Espaços abertos para os eventos

Sem os recursos para manter o time de futebol, nós pedimos licença à Federação Amazonense de Futebol (FAF), para reorganizar o departamento e depois voltar. Já são 12 anos de ausência do futebol profissional, mas isso ainda é um dos objetivos da atual diretoria”, disse o presidente.

No cargo desde 1º de julho de 2014, Marcos Cavalcante procurou fazer com que a entidade entrasse em parcerias com os outros clubes e associações de Manaus. Quem apresenta um projeto que beneficie a população, principalmente dos moradores dos bairros mais próximos, o CEPE Manaus está sempre apto a ajudar.

“Nós procuramos a aproximação do clube com a população, os projetos que nós ajudamos no esporte não é exclusividade do futebol, tem outras modalidades como o vôlei feminino, o handebol, o atletismo, o futebol americano, que nós tivemos que encerrar a parceria porque a prática do esporte danificava muito o gramado, então não era justo nós ajudarmos uma associação, um projeto e um esporte que causava danos ao gramado e indiretamente causava prejuízos e transtornos para outras modalidades.

Eu assumi a presidência da Diretoria em 1º de julho de 2014. A empresa indicava o presidência do Conselho Fiscal, da Diretoria e do Conselho Deliberativo, amparados pela Lei Pelé, nós mudamos esse regimento, antes era três anos de duração do mandato de um presidente, hoje são quatro anos.
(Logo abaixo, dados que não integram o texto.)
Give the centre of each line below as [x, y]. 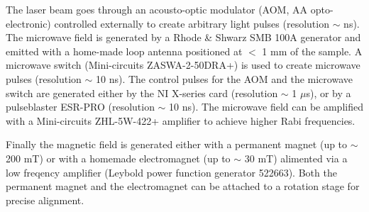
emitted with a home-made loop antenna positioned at [124, 51]
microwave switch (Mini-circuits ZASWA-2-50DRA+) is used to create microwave [183, 65]
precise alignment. [45, 200]
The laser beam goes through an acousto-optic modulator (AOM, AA [157, 9]
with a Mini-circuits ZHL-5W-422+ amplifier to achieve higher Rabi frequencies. [181, 120]
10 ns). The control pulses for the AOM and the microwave [224, 78]
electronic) [28, 23]
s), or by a [329, 93]
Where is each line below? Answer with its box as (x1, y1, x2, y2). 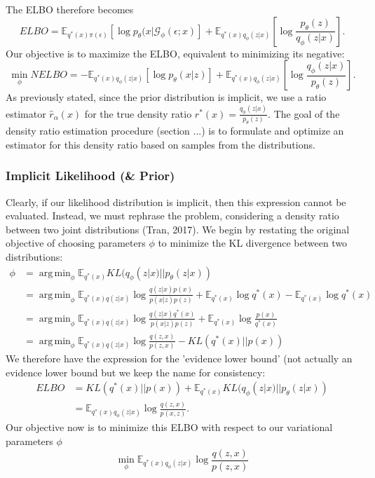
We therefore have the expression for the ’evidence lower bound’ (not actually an (6, 350, 353, 365)
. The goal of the (268, 106, 340, 121)
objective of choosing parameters (6, 235, 146, 250)
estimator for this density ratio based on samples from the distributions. (6, 137, 315, 151)
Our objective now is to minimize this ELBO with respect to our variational (6, 420, 333, 435)
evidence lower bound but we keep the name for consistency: (6, 364, 266, 379)
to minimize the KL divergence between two (158, 235, 348, 250)
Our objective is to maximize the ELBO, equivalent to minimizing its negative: (6, 46, 345, 60)
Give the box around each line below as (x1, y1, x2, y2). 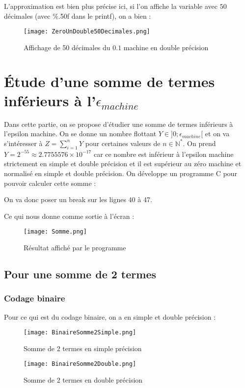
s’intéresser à (4, 138, 43, 148)
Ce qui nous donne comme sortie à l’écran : (4, 210, 135, 221)
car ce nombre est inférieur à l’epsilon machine (93, 149, 234, 159)
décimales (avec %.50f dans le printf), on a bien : (4, 10, 151, 21)
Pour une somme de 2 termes (4, 266, 157, 281)
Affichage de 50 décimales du (24, 42, 110, 52)
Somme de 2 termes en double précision (24, 375, 143, 385)
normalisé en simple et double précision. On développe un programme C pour (4, 168, 237, 178)
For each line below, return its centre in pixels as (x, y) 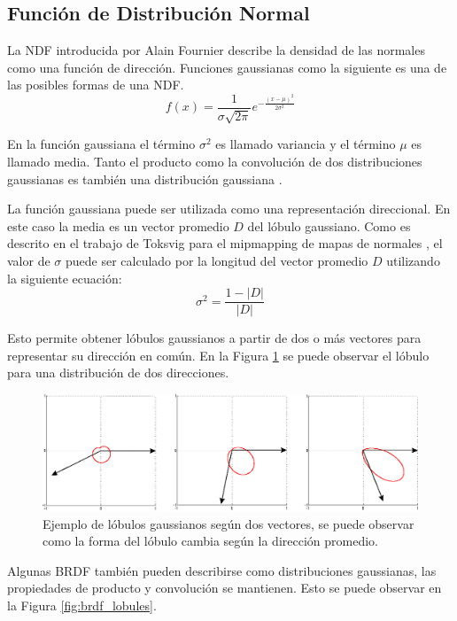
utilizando (413, 260)
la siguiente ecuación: (65, 278)
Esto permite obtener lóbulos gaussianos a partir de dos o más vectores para (214, 338)
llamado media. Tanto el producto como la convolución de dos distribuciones (215, 162)
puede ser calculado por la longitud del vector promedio (217, 260)
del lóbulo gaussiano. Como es (329, 225)
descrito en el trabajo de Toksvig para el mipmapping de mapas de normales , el (225, 243)
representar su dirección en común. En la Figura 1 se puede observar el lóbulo (218, 355)
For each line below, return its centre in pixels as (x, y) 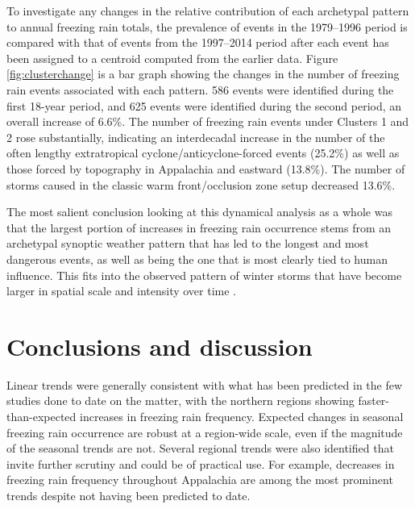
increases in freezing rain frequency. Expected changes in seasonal (241, 416)
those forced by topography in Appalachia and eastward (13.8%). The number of (206, 168)
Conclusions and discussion (160, 346)
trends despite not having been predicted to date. (129, 495)
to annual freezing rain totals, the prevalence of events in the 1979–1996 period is (207, 26)
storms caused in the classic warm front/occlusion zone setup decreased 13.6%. (201, 184)
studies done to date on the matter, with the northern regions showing (181, 401)
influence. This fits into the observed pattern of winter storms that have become (204, 275)
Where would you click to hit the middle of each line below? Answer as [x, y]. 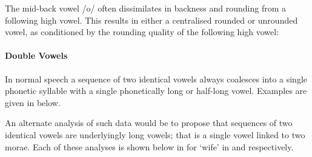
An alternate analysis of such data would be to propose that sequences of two [149, 123]
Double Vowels [36, 55]
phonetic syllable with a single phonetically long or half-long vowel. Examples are [156, 91]
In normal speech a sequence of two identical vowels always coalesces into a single [156, 78]
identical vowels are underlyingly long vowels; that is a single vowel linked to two [155, 134]
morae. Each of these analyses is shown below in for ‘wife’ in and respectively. [149, 146]
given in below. [33, 102]
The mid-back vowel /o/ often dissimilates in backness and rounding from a [146, 8]
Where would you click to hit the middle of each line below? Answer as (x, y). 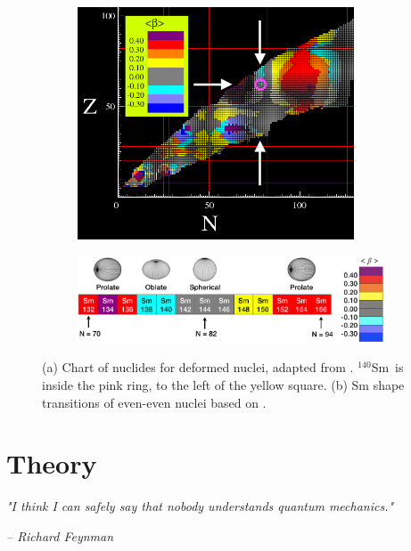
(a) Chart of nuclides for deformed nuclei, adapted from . (198, 367)
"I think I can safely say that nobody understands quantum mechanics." (200, 506)
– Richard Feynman (60, 535)
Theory (52, 463)
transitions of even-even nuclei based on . (154, 402)
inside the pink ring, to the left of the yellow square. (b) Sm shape (223, 385)
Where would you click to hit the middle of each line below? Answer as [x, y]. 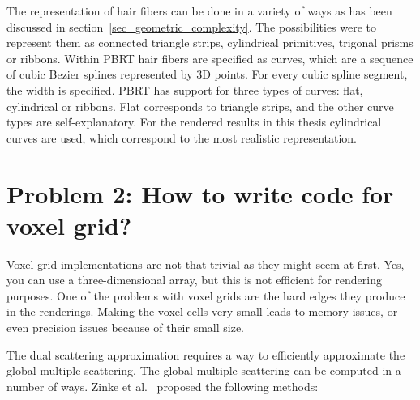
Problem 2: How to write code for [200, 193]
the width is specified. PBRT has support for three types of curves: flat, [185, 89]
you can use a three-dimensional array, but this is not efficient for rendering [194, 280]
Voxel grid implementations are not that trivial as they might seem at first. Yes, [206, 264]
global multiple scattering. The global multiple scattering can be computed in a [204, 370]
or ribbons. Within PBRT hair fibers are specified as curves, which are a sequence [210, 58]
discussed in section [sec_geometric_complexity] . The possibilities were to [192, 26]
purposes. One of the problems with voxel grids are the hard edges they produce [206, 295]
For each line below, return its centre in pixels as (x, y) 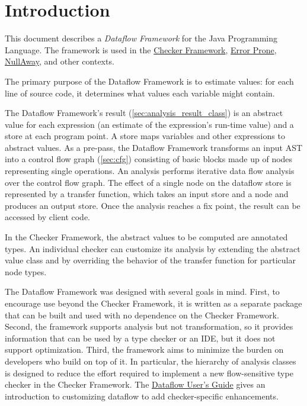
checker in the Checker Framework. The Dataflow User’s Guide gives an (135, 384)
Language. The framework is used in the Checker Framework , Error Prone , (141, 49)
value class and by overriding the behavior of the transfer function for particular (150, 260)
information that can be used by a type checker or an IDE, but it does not (140, 338)
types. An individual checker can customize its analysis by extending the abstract (153, 248)
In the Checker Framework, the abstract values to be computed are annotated (146, 237)
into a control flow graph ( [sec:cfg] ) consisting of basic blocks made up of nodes (149, 159)
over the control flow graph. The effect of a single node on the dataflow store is (148, 182)
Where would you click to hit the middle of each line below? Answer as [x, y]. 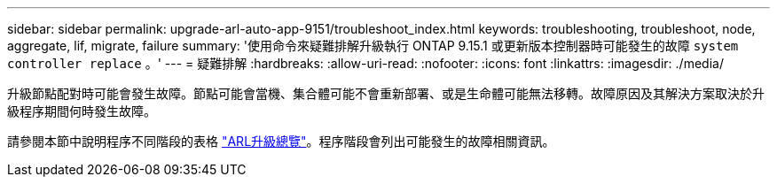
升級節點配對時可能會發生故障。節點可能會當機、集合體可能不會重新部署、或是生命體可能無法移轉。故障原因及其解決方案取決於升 [386, 93]
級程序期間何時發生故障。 [82, 111]
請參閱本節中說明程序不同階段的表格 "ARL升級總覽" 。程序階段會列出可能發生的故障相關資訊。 [281, 141]
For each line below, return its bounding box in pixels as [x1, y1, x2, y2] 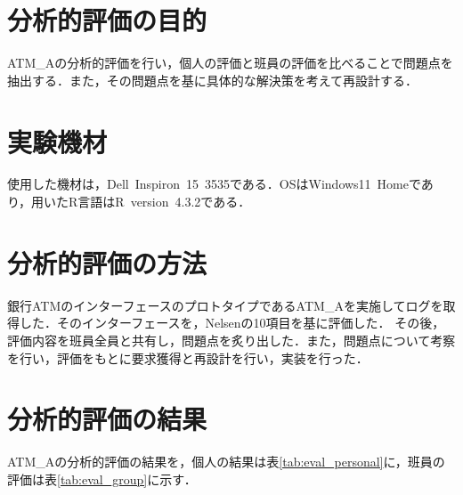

E a empresa não indica ninguém para presidir os departamentos do clube, ficando os associados com essa responsabilidade.

Marcos Cavalcante, visionário, empreendedor, competente e sério no que faz

Quando assumi o clube, a estrutura física estava completamente deteriorada. Começamos várias reformas, de 2014 até 2016, já deixamos um parque aquático funcionando, vamos reformar e concluir a sede social, para dar mais comodidade aos frequentadores, ainda tem muito a ser feito, mas já teve uma melhora significativa”, acrescentou.

Verbas para os clubes com estrutura sólida

Para receber as verbas da empresa, segundo o presidente, o clube tem que estar regularizado, com as suas finanças em dia. Ele citou o exemplo do CEPE de Mossoró no Rio Grande do Norte, que recebeu um grande auxílio da empresa. 

“O clube de Mossoró conseguiu dois milhões e meio de reais, o nosso clube com uma verba dessa faria muito mais do que já está fazendo. Nós estamos licenciados na FAF, mas o clube não foi rebaixado, não sabemos se ao voltar para o futebol profissional, teremos que voltar na série B, vamos entrar em contato com a FAF e estudar um retorno. Em 2019 vamos fazer uma peneira, para que em 2020 possamos retornar com o futebol profissional, seja em qual série for possível.

Oferecer ao associado o que há de melhor em atendimento e comodidade

O nosso clube tem uma megaestrutura com parque aquático, academia, chalés, alojamentos e são mega-alojamentos, nenhum time de Manaus tem a estrutura que o CEPE tem. A ideia é fazer uma peneira boa, formar um bom time, pagando um salário justo para manter os jogadores e que a dedicação seja exclusivamente voltada para o futebol, que se dediquem apenas para o esporte porque não adianta trabalhar o dia inteiro e depois treinar.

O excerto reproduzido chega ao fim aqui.